Following previous protocols [18,19], the chromatographic separation was performed in a Dionex Ultimate3000RS UHPLC (Thermo Fisher Scientific, Waltham, MA, USA). The elution gradient for separation was followed as described by Chen et al. (2015a) with the following mobile phases: A, water/1 M ammonium acetate in water/methanol (1:1:8, v/v/v) and B, methanol/acetone (1:1, v/v). The flow rate was 1.0 mL/min, and the injection volume was 50 µL. The HPLC–APCI-hrQqTOF operated for mass analysis using a micrOTOF-QII high-resolution time-of-flight mass spectrometer (HR-ToF) with Qq-ToF geometry (Bruker Daltonics, Bremen, Germany) equipped with an APCI source for nonpolar chlorophylls and an electrospray ionization (ESI) interface for polar chlorophylls. Mass spectra were acquired in bbCID mode, and the multitarget screening was performed using TargetAnalysis 1.2 software (Bruker Daltonics, Bremen, Germany). Bruker Daltonics DataAnalysis 4.1 allowed for the data evaluation, and we set the tolerance limits below 5 ppm for mass error and below 50 for mSigma value. The experimental values of mass-to-charge ratio and isotopic pattern corresponding to those elemental compositions were compared with the theoretical data, obtaining the corresponding mass error and mSigma values. The consistency of the elemental composition and formulas of the experimental product ions were checked by applying the same procedure to the product ions with the assistance of the SmartFormula3D algorithm [18,19].
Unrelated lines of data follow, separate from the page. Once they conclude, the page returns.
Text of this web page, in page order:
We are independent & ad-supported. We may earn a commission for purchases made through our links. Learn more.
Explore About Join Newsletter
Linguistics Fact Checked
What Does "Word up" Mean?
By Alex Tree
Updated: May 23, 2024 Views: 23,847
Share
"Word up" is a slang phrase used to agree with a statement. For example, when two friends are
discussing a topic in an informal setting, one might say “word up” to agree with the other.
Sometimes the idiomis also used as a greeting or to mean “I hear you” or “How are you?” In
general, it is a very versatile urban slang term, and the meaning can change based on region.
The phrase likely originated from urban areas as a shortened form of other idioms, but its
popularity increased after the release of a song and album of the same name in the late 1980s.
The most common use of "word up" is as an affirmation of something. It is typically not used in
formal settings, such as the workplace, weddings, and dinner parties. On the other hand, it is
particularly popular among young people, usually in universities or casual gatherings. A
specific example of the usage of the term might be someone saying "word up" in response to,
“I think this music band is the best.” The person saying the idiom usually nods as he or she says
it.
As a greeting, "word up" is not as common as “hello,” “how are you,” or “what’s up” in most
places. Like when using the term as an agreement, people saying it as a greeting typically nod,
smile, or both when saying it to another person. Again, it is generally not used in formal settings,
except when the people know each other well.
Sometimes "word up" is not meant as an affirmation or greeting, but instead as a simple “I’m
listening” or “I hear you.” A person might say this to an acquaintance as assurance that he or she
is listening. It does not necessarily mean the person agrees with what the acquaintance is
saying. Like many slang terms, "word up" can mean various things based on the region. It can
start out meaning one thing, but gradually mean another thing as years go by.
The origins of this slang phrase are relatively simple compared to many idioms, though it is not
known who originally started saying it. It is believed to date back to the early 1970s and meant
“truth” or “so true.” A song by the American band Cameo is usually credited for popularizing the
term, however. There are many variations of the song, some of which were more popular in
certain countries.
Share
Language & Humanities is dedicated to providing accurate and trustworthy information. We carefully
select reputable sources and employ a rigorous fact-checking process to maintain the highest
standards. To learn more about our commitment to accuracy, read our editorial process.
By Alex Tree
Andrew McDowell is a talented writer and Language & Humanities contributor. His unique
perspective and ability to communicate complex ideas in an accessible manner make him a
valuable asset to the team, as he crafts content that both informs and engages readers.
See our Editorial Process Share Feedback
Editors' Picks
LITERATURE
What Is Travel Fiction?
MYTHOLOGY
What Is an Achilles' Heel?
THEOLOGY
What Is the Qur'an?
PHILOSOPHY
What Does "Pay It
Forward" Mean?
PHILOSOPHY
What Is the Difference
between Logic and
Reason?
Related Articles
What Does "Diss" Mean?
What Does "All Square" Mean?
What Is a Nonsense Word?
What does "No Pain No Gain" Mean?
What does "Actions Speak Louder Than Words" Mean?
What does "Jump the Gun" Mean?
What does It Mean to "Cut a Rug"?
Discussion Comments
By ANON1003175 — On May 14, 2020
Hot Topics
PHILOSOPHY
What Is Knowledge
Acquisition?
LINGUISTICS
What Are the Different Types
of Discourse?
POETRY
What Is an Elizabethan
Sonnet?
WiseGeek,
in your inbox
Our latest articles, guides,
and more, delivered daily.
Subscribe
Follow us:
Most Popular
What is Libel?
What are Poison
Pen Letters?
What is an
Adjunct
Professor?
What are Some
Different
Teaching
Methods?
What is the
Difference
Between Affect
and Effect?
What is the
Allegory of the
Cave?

3.6. Chlorophyll Quantification by HPLC–UV–Visible

Reversed-phase HPLC with a Hewlett-Packard HP 1100 liquid chromatograph was used to separate the pigments. A Mediterranea Sea18 column (200 × 4.6 mm, 3 μm particle size) was used (Teknokroma, Barcelona, Spain), protected by a guard column (10 × 4.6 mm) packed with the same material. The elution gradient for separation was followed as described by Chen et al. (2015a) with the following mobile phases: A, water/1 M ammonium acetate in water/methanol (1:1:8, v/v/v) and B, methanol/acetone (1:1, v/v). The online UV–visible spectra were recorded from 350 to 800 nm with the photodiode–array detector (Agilent, CA, USA), and sequential detection was performed at 410, 430, 450, and 666 nm. An LC HP ChemStation (Rev.A.05.04; Santa Clara, CA, USA) was used for data collection. Calibration curves (amount vs. integrated peak area) were calculated for the quantification of pigments. The calibration equations were obtained by least-squares linear regression analysis over a concentration range according to the observed levels of these pigments in the samples. LOD and LOQ were determined for each chlorophyll standard. The absence of the matrix effect was also proved.

3.7. Statistical Analysis

Three replicates of each sample were carried out. Data were expressed as means ± standard deviation (SD). Statistical differences were denoted for the individual chlorophyll derivatives, and the a/b ratio was determined using one-way analysis of variance (ANOVA). Tukey’s multiple-range test was used as a post hoc comparison procedure of statistical significance (p < 0.05). OriginPro 2020b software was used for the statistical studies.

4. Conclusions

Although further studies are required to establish the certainty of our proposal, the data presented in this work serve as a confirmation of the use of the series a/b ratio as an indication of Matcha quality, and, moreover, the quality of other high-quality tea grown under shade conditions as well. Furthermore, we have found that it is determinant to analyze not only the a and b chlorophyll series individually, but also the whole profile of chlorophyll derivatives in teas to establish a precise approach for identifying real Matcha tea.